Уже спор готов был разгореться, как старший офицер приказал Коврайскому немедленно приготовить баркас и отправляться на нем с больным на берег.
– Да как же, Иван Иваныч. Доктор, смилуйтесь!.. Тоже у меня был дядя с переутомлением, и тоже его отправляли из Петербурга для отдыха в Италию. Нарвался на врача, который был глуп как сапог. Хорошо, что дядя пробыл в Италии только три месяца. Там совсем пропадал без шельмы-тетеньки и без обычной обстановки и догадался удрать.
Старший офицер беспокойно заерзал плечами.
– Надо уметь исполнять приказания, чтобы заставить слушаться. Пожалуйста, отправляйтесь с больным, – строго прибавил Иван Иванович.
Таким образом, благодаря самолюбиям доктора и старшего офицера, боцман через два часа был в неаполитанском госпитале.
Когда боцмана привезли в госпиталь, он как-то страдальчески взглянул на мичмана и сказал:
– Спасибо, ваше благородие. Хотят меня доконать. Нечего сказать – умники!

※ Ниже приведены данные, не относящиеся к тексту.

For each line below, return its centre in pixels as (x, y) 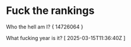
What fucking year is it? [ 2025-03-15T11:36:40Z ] (66, 38)
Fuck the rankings (50, 11)
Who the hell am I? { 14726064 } (45, 27)

А мичман, словно бы виноватый, сказал боцману:
– Да ведь я, голубчик, не виноват.
– Никто не виноват, ваше благородие. Оказывается, виноватый один я, и по своей же глупости.
– По какой глупости?
– Да тоже полагал, что есть такие, как Вячеслав Оксентич, а главная причина – очень уж полагают о себе глупые люди; оттого им и самый полный ход. Навестите когда, ваше благородие.
С этими словами боцман вошел в небольшую, очень чистую комнату.
Из открытого окна врывались снопы яркого солнца.
К больному подошла высокая, белокурая немка и нежным, слегка аффектированным голосом проговорила по-французски, указывая на кровать:
– Вот ваше место. Сейчас же ложитесь. Доктор сию минуту придет осмотреть вас. Вы здесь скоро поправитесь.
– Что она лопочет, ваше благородие, эта долговязая?
– Она успокаивает тебя, говорит, что здесь поправишься. Видишь, как здесь чисто.
– В тюрьме еще чище, ваше благородие.
Боцман, едва сдерживая себя, проговорил:
– Я их, подлецов, больше просить не буду. И без них улепетну… Крышки не же-ла-ю… – и внезапно заплакал.
Мичман стал было успокаивать больного, но он внезапно раздражился и сказал:
– Бросьте, ваше благородие, прежде ума припасите.